Skip the images and restate every line of the records exactly.

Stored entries
------------------------
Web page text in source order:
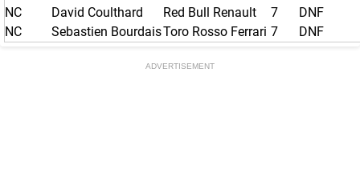
NC
David Coulthard Red Bull Renault 7
DNF
NC
Sebastien BourdaisToro Rosso Ferrari 7 DNF
ADVERTISEMENT
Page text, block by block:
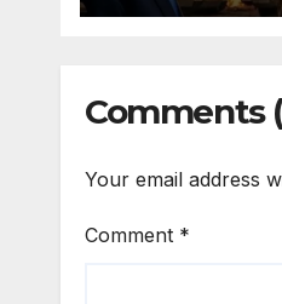
Comments
Your email address
Comment *
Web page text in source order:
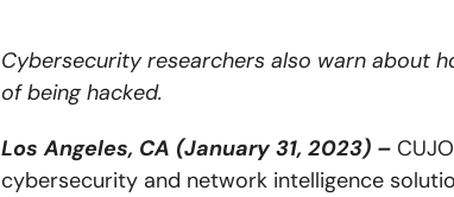
Cybersecurity researchers also warn about
of being hacked.
Los Angeles, CA (January 31, 2023) –
cybersecurity and network intelligence
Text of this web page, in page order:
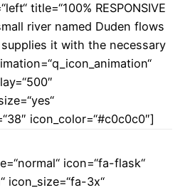
title=“100% RESPONSIVE
river named Duden flows
it with the necessary
icon_color=“#c0c0c0″]
icon=“fa-flask“
icon_size=“fa-3x“
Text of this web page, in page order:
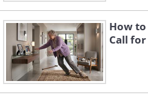
How to
Call
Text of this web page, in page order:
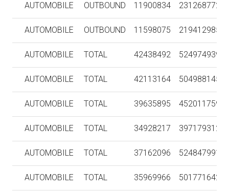
AUTOMOBILE OUTBOUND 11900834 231268772
AUTOMOBILE OUTBOUND 11598075 219412985
AUTOMOBILE TOTAL 42438492 524974939
AUTOMOBILE TOTAL 42113164 504988145
AUTOMOBILE TOTAL 39635895 452011759
AUTOMOBILE TOTAL 34928217 397179312
AUTOMOBILE TOTAL 37162096 524847991
AUTOMOBILE TOTAL 35969966 501771642
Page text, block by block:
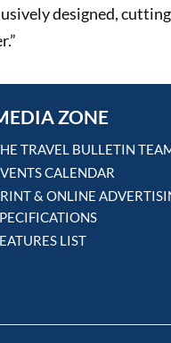
designed,
ZONE
TRAVEL BULLETIN
CALENDAR
& ONLINE
LIST
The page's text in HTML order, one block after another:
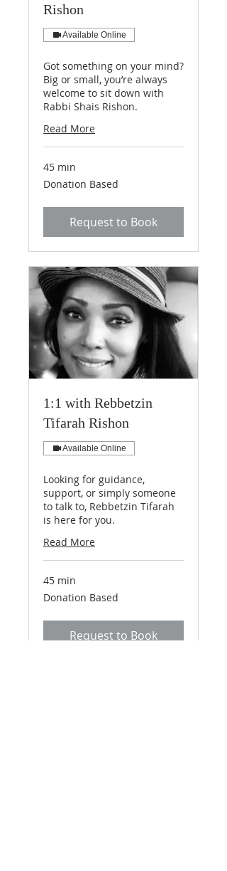
Rishon
Available Online
Got something on your mind?
Big or small, you’re always
welcome to sit down with
Rabbi Shais Rishon.
Read More
45 min
Donation
Based
Donation Based
Request to Book
1:1 with Rebbetzin
Tifarah Rishon
Available Online
Looking for guidance,
support, or simply someone
to talk to, Rebbetzin Tifarah
is here for you.
Read More
45 min
Donation
Based
Donation Based
Request to Book
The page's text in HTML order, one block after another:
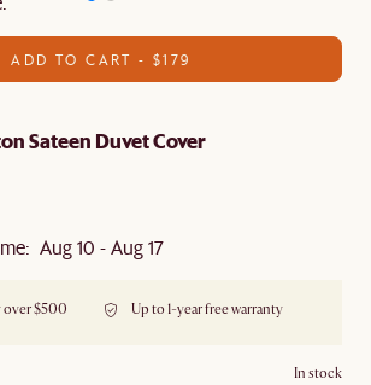
ADD TO CART - $179
Sateen Duvet Cover
Aug 10 - Aug 17
over $500 Up to 1-year free warranty
In stock
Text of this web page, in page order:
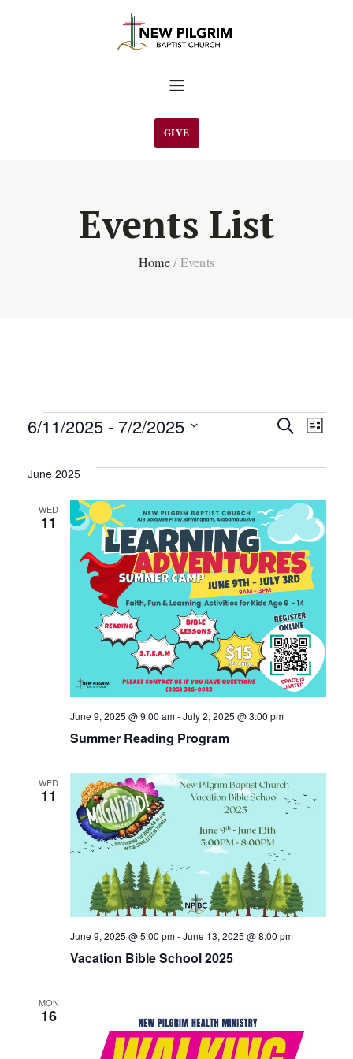
GIVE
Events List
Home / Events
Events
and
SearchList
6/11/2025 - 7/2/2025
date.
June 2025
WED
11
Summer Reading Program
June 9, 2025 @ 9:00 am-July 2, 2025 @ 3:00 pm
WED
11
Vacation Bible School 2025
June 9, 2025 @ 5:00 pm-June 13, 2025 @ 8:00 pm
MON
16
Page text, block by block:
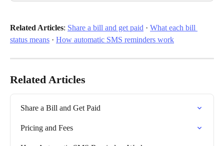
Related Articles: Share a bill and get paid · What each bill
status means · How automatic SMS reminders work
Related Articles
Share a Bill and Get Paid
Pricing and Fees
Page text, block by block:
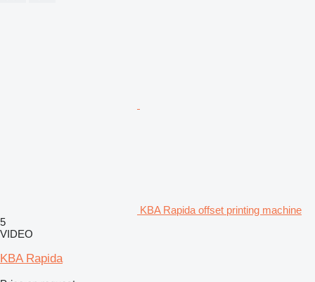
KBA Rapida offset printing machine
5
VIDEO
KBA Rapida
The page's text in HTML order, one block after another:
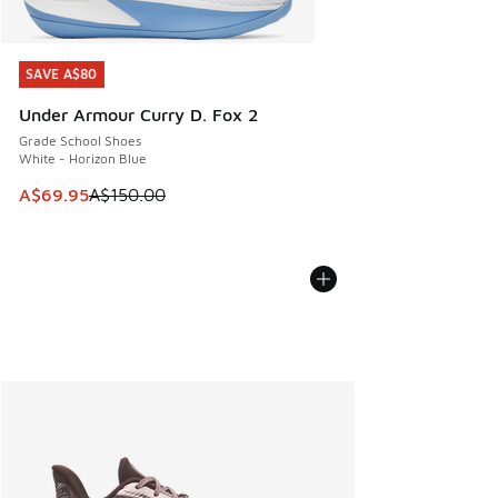
SAVE A$80
Under Armour Curry D. Fox 2
Grade School Shoes
White - Horizon Blue
This item is on sale. Price dropped from A$150.00 to
A$69.95A$150.00
SAVE A$80
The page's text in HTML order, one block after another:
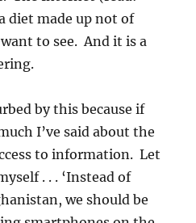
diet made up not of
to see. And it is a
by this because if
I’ve said about the
to information. Let
. . . ‘Instead of
we should be
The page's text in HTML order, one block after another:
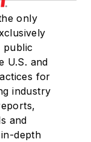
only
public
U.S. and
for
industry
and
depth
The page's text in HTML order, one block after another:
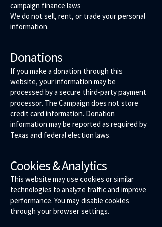
campaign finance laws
We do not sell, rent, or trade your personal
information.
Donations
If you make a donation through this
website, your information may be
processed by a secure third-party payment
processor. The Campaign does not store
credit card information. Donation
information may be reported as required by
Texas and federal election laws.
Cookies & Analytics
This website may use cookies or similar
technologies to analyze traffic and improve
performance. You may disable cookies
through your browser settings.
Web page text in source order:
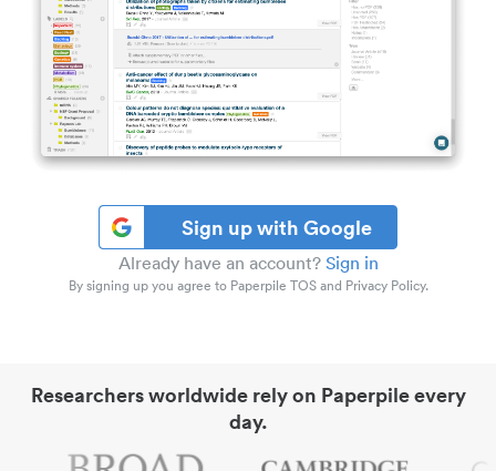
Sign up with Google
Already have an account? Sign in
By signing up you agree to Paperpile TOS and Privacy Policy.
Researchers worldwide rely on Paperpile every
day.
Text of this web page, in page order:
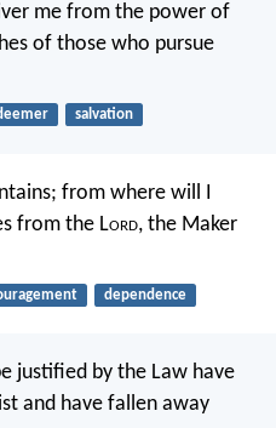
me from the power of
of those who pursue
salvation
from where will I
from the Lord, the Maker
dependence
justified by the Law have
and have fallen away
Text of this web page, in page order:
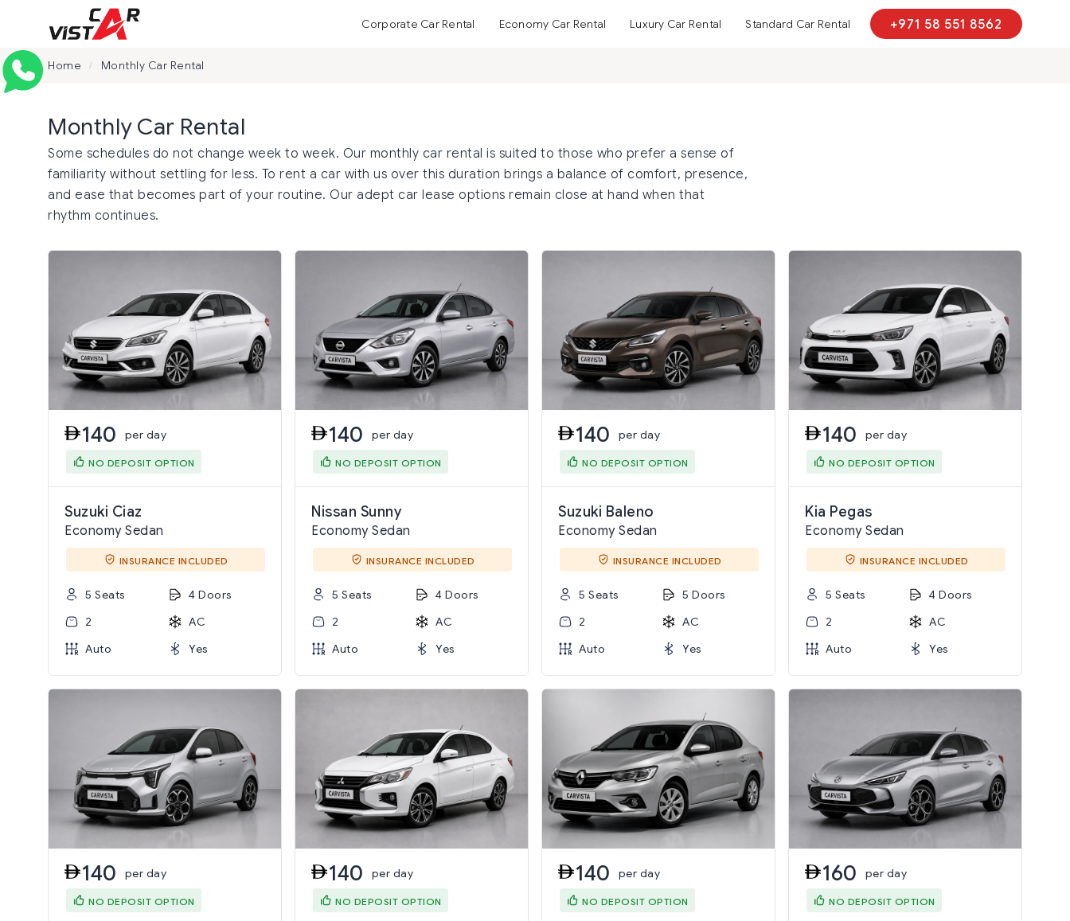
Corporate Car Rental Economy Car Rental Luxury Car Rental Standard Car Rental +971 58 551 8562
Home / Monthly Car Rental
Monthly Car Rental
Some schedules do not change week to week. Our monthly car rental is suited to those who prefer a sense of
familiarity without settling for less. To rent a car with us over this duration brings a balance of comfort, presence,
and ease that becomes part of your routine. Our adept car lease options remain close at hand when that
rhythm continues.
140 per day
NO DEPOSIT OPTION
Suzuki Ciaz
Economy Sedan
INSURANCE INCLUDED
5 Seats
4 Doors
2
AC
Auto
Yes
140 per day
NO DEPOSIT OPTION
Nissan Sunny
Economy Sedan
INSURANCE INCLUDED
5 Seats
4 Doors
2
AC
Auto
Yes
140 per day
NO DEPOSIT OPTION
Suzuki Baleno
Economy Sedan
INSURANCE INCLUDED
5 Seats
5 Doors
2
AC
Auto
Yes
140 per day
NO DEPOSIT OPTION
Kia Pegas
Economy Sedan
INSURANCE INCLUDED
5 Seats
4 Doors
2
AC
Auto
Yes
140 per day
NO DEPOSIT OPTION
140 per day
NO DEPOSIT OPTION
140 per day
NO DEPOSIT OPTION
160 per day
NO DEPOSIT OPTION
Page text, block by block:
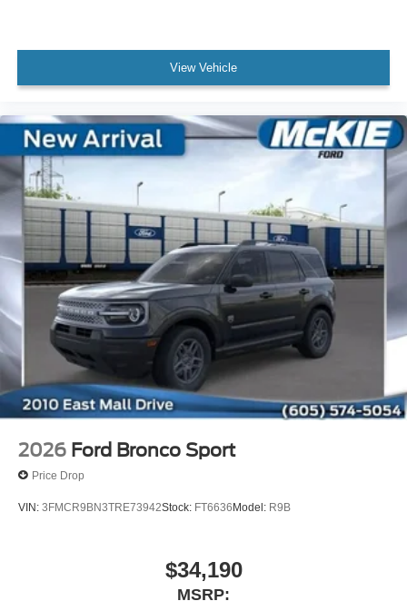
View Vehicle
2026 Ford Bronco Sport
Price Drop
VIN: 3FMCR9BN3TRE73942Stock: FT6636Model: R9B
$34,190
MSRP:
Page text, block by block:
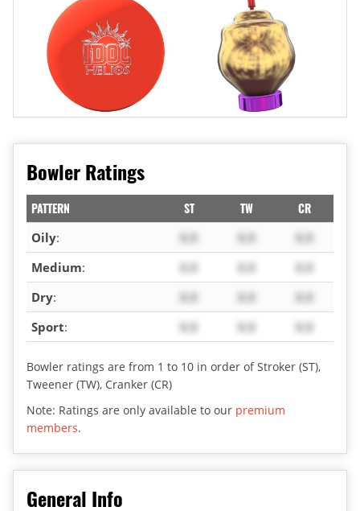
Bowler Ratings
PATTERN ST TW CR
Oily: X.X X.X
X.X
Medium: X.X X.X
X.X
Dry: X.X X.X
X.X
Sport: X.X X.X X.X
Bowler ratings are from 1 to 10 in order of Stroker (ST),
Tweener (TW), Cranker (CR)
Note: Ratings are only available to our premium
members.
General Info
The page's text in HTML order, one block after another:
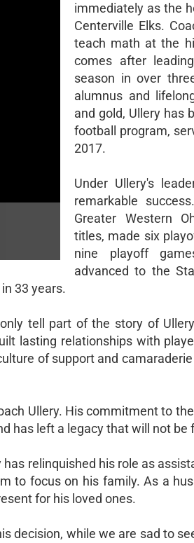
immediately as the
Centerville Elks.
teach math at the
comes after
season in over
alumnus and
and gold, Ullery has
football program,
2017.
Under Ullery's
remarkable
Greater Western
titles, made six
nine playoff
advanced to the
33 years.
tell part of the story of
lasting relationships with
of support and
Ullery. His commitment to
has left a legacy that will not be
relinquished his role as
to focus on his family. As a
for his loved ones.
decision, while we are sad to
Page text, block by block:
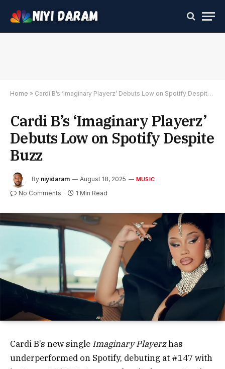
Home » Cardi B’s ‘Imaginary Playerz’ Debuts Low on Spotify Despite Buzz
Cardi B’s ‘Imaginary Playerz’
Debuts Low on Spotify Despite
Buzz
By niyidaram August 18, 2025 MUSIC
No Comments 1 Min Read
Cardi B’s new single Imaginary Playerzhas
underperformed on Spotify, debuting at #147 with
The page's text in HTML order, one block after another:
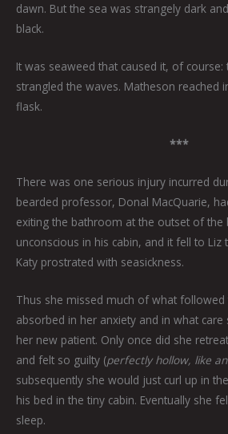
dawn. But the sea was strangely dark
black.
It was seaweed that caused it, of course:
strangled the waves. Matheson reached
flask.
***
There was one serious injury incurred
bearded professor, Donal MacQuarie,
exiting the bathroom at the outset of the
unconscious in his cabin, and it fell to
Katy prostrated with seasickness.
Thus she missed much of what followed
absorbed in her anxiety and in what
her new patient. Only once did she
and felt so guilty (perfectly hollow, like
subsequently she would just curl up in
his bed in the tiny cabin. Eventually she
sleep.
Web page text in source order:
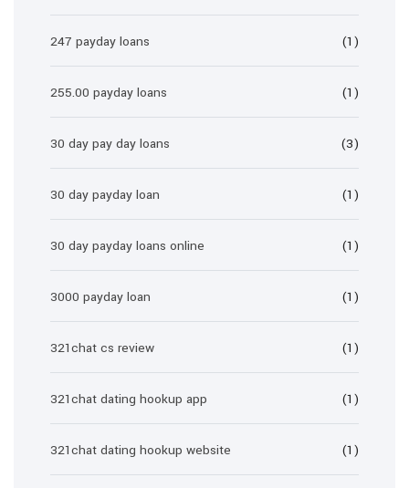
247 payday loans (1)
255.00 payday loans (1)
30 day pay day loans (3)
30 day payday loan (1)
30 day payday loans online (1)
3000 payday loan (1)
321chat cs review (1)
321chat dating hookup app (1)
321chat dating hookup website (1)
------------------------
Expected answer »
Web page text in source order:
NC
David Coulthard Red Bull Renault 7
DNF
NC
Sebastien BourdaisToro Rosso Ferrari 7 DNF
ADVERTISEMENT
Page text, block by block:
Comments
Your email address
Comment *
Web page text in source order:
Cybersecurity researchers also warn about
of being hacked.
Los Angeles, CA (January 31, 2023) –
cybersecurity and network intelligence
Text of this web page, in page order:
title=“100% RESPONSIVE
river named Duden flows
it with the necessary
icon_color=“#c0c0c0″]
icon=“fa-flask“
icon_size=“fa-3x“
Text of this web page, in page order:
How to
Call
Text of this web page, in page order:
AUTOMOBILE OUTBOUND 11900834 231268772
AUTOMOBILE OUTBOUND 11598075 219412985
AUTOMOBILE TOTAL 42438492 524974939
AUTOMOBILE TOTAL 42113164 504988145
AUTOMOBILE TOTAL 39635895 452011759
AUTOMOBILE TOTAL 34928217 397179312
AUTOMOBILE TOTAL 37162096 524847991
AUTOMOBILE TOTAL 35969966 501771642
Page text, block by block:
designed,
ZONE
TRAVEL BULLETIN
CALENDAR
& ONLINE
LIST
The page's text in HTML order, one block after another:
Rishon
Available Online
Got something on your mind?
Big or small, you’re always
welcome to sit down with
Rabbi Shais Rishon.
Read More
45 min
Donation
Based
Donation Based
Request to Book
1:1 with Rebbetzin
Tifarah Rishon
Available Online
Looking for guidance,
support, or simply someone
to talk to, Rebbetzin Tifarah
is here for you.
Read More
45 min
Donation
Based
Donation Based
Request to Book
The page's text in HTML order, one block after another:
ADD TO CART - $179
Sateen Duvet Cover
Aug 10 - Aug 17
over $500 Up to 1-year free warranty
In stock
Text of this web page, in page order:
GIVE
Events List
Home / Events
Events
and
SearchList
6/11/2025 - 7/2/2025
date.
June 2025
WED
11
Summer Reading Program
June 9, 2025 @ 9:00 am-July 2, 2025 @ 3:00 pm
WED
11
Vacation Bible School 2025
June 9, 2025 @ 5:00 pm-June 13, 2025 @ 8:00 pm
MON
16
Page text, block by block:
Related Articles: Share a bill and get paid · What each bill
status means · How automatic SMS reminders work
Related Articles
Share a Bill and Get Paid
Pricing and Fees
Page text, block by block:
KBA Rapida offset printing machine
5
VIDEO
KBA Rapida
The page's text in HTML order, one block after another:
SAVE A$80
Under Armour Curry D. Fox 2
Grade School Shoes
White - Horizon Blue
This item is on sale. Price dropped from A$150.00 to
A$69.95A$150.00
SAVE A$80
The page's text in HTML order, one block after another:
diet made up not of
to see. And it is a
by this because if
I’ve said about the
to information. Let
. . . ‘Instead of
we should be
The page's text in HTML order, one block after another:
only
public
U.S. and
for
industry
and
depth
The page's text in HTML order, one block after another:
campaign finance laws
We do not sell, rent, or trade your personal
information.
Donations
If you make a donation through this
website, your information may be
processed by a secure third-party payment
processor. The Campaign does not store
credit card information. Donation
information may be reported as required by
Texas and federal election laws.
Cookies & Analytics
This website may use cookies or similar
technologies to analyze traffic and improve
performance. You may disable cookies
through your browser settings.
Web page text in source order:
Sign up with Google
Already have an account? Sign in
By signing up you agree to Paperpile TOS and Privacy Policy.
Researchers worldwide rely on Paperpile every
day.
Text of this web page, in page order:
me from the power of
of those who pursue
salvation
from where will I
from the Lord, the Maker
dependence
justified by the Law have
and have fallen away
Text of this web page, in page order:
Corporate Car Rental Economy Car Rental Luxury Car Rental Standard Car Rental +971 58 551 8562
Home / Monthly Car Rental
Monthly Car Rental
Some schedules do not change week to week. Our monthly car rental is suited to those who prefer a sense of
familiarity without settling for less. To rent a car with us over this duration brings a balance of comfort, presence,
and ease that becomes part of your routine. Our adept car lease options remain close at hand when that
rhythm continues.
140 per day
NO DEPOSIT OPTION
Suzuki Ciaz
Economy Sedan
INSURANCE INCLUDED
5 Seats
4 Doors
2
AC
Auto
Yes
140 per day
NO DEPOSIT OPTION
Nissan Sunny
Economy Sedan
INSURANCE INCLUDED
5 Seats
4 Doors
2
AC
Auto
Yes
140 per day
NO DEPOSIT OPTION
Suzuki Baleno
Economy Sedan
INSURANCE INCLUDED
5 Seats
5 Doors
2
AC
Auto
Yes
140 per day
NO DEPOSIT OPTION
Kia Pegas
Economy Sedan
INSURANCE INCLUDED
5 Seats
4 Doors
2
AC
Auto
Yes
140 per day
NO DEPOSIT OPTION
140 per day
NO DEPOSIT OPTION
140 per day
NO DEPOSIT OPTION
160 per day
NO DEPOSIT OPTION
Page text, block by block:
View Vehicle
2026 Ford Bronco Sport
Price Drop
VIN: 3FMCR9BN3TRE73942Stock: FT6636Model: R9B
$34,190
MSRP:
Page text, block by block:
Bowler Ratings
PATTERN ST TW CR
Oily: X.X X.X
X.X
Medium: X.X X.X
X.X
Dry: X.X X.X
X.X
Sport: X.X X.X X.X
Bowler ratings are from 1 to 10 in order of Stroker (ST),
Tweener (TW), Cranker (CR)
Note: Ratings are only available to our premium
members.
General Info
The page's text in HTML order, one block after another:
immediately as the
Centerville Elks.
teach math at the
comes after
season in over
alumnus and
and gold, Ullery has
football program,
2017.
Under Ullery's
remarkable
Greater Western
titles, made six
nine playoff
advanced to the
33 years.
tell part of the story of
lasting relationships with
of support and
Ullery. His commitment to
has left a legacy that will not be
relinquished his role as
to focus on his family. As a
for his loved ones.
decision, while we are sad to
Page text, block by block:
Home » Cardi B’s ‘Imaginary Playerz’ Debuts Low on Spotify Despite Buzz
Cardi B’s ‘Imaginary Playerz’
Debuts Low on Spotify Despite
Buzz
By niyidaram August 18, 2025 MUSIC
No Comments 1 Min Read
Cardi B’s new single Imaginary Playerzhas
underperformed on Spotify, debuting at #147 with
The page's text in HTML order, one block after another:
dawn. But the sea was strangely dark
black.
It was seaweed that caused it, of course:
strangled the waves. Matheson reached
flask.
***
There was one serious injury incurred
bearded professor, Donal MacQuarie,
exiting the bathroom at the outset of the
unconscious in his cabin, and it fell to
Katy prostrated with seasickness.
Thus she missed much of what followed
absorbed in her anxiety and in what
her new patient. Only once did she
and felt so guilty (perfectly hollow, like
subsequently she would just curl up in
his bed in the tiny cabin. Eventually she
sleep.
Web page text in source order:
247 payday loans (1)
255.00 payday loans (1)
30 day pay day loans (3)
30 day payday loan (1)
30 day payday loans online (1)
3000 payday loan (1)
321chat cs review (1)
321chat dating hookup app (1)
321chat dating hookup website (1)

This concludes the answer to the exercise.